There is in fact something mighty about the lowly bean, affirms new research.* Scientists affiliated with the World Health Organization and International Union of Nutritional Sciences identified five groups of long-lived elderly people (aged 70 and older) – Japanese in Japan, Swedes in Sweden, Anglo-Celtic people in Australia, and Greeks in both Greece and Australia – and observed them for the next seven years, tracking their health status and food choices among nine different categories: vegetables, legumes, fruits and nuts, cereals, dairy products, meat, fish, and monounsaturated fats. A total of 785 elderly people were followed.

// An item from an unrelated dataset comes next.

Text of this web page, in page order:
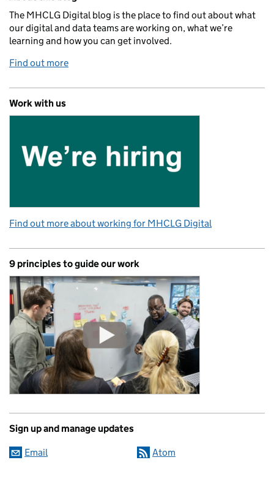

The researchers found that legumes were the most important dietary predictor of survival among the elderly, “regardless of their ethnicity,” they wrote. For every 20 grams increase in daily legume intake (20 grams is about three-quarters of an ounce), “there is a 7 to 8% reduction in mortality hazard ratio.”
“You’d be hard-pressed to find a more perfect food than beans,” affirms Jeff Novick, MS, RD, LV/N, Director of Nutrition at the Pritikin Longevity Center® & Spa in Aventura, Florida. “Beans are an excellent source of protein, vitamins, minerals, and complex carbohydrates. They’re very low in fat and virtually sodium-free. Plus, they’re filling.”

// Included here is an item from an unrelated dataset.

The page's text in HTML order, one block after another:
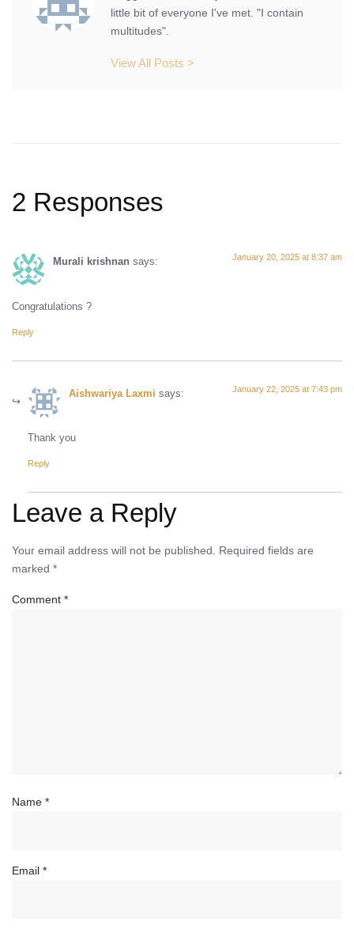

And fiber? Even the lowest-fiber bean puts most other foods to shame. A cup of high-fiber beans, like pinto or black beans, tallies up 16 grams of fiber. You’d have to eat about eight slices of whole wheat bread to get the same amount of fiber. And it’s primarily cholesterol-reducing soluble fiber, which makes beans an excellent heart-healthy alternative to meat.

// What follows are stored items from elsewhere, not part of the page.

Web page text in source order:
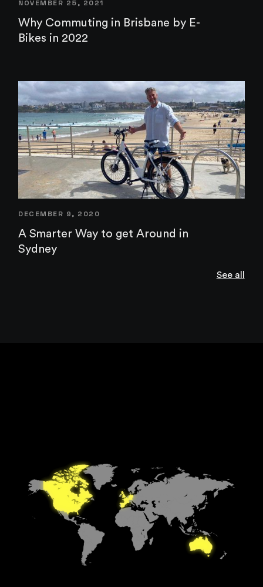
NOVEMBER 25, 2021
Why Commuting in Brisbane by E-
Bikes in 2022
DECEMBER 9, 2020
A Smarter Way to get Around in
Sydney
See all

You don’t have to settle for the same old pintos or garbanzos, either. Nowadays there’s a tremendous variety of beans in both markets and restaurants, like cranberry beans, black-eyed peas, pink beans, white beans, and fava beans.
So experiment. Have fun! Use them as “meaty” toppings for warm vegetable salads. Stir them into pasta sauces. Fold them into corn tortillas, snazzed up with a little salsa, shredded nonfat jalapeno cheese, and lettuce. Puree them for dips or sauces, like black bean sauce, for everything from tostadas to seafood. Combine with a jar of your favorite salsa, topped with nonfat plain yogurt, for a hearty side dish. Or just toss them into your soup pot in the last 10 minutes of cooking.
Don’t want to bother with soaking and cooking your beans? Keep cans of already-cooked beans in the pantry. Always buy “no salt added” varieties, or rinse and drain them well. Bean apetit!
* Asia Pacific Journal of Clinical Nutrition, 2004; 13 (S): S126.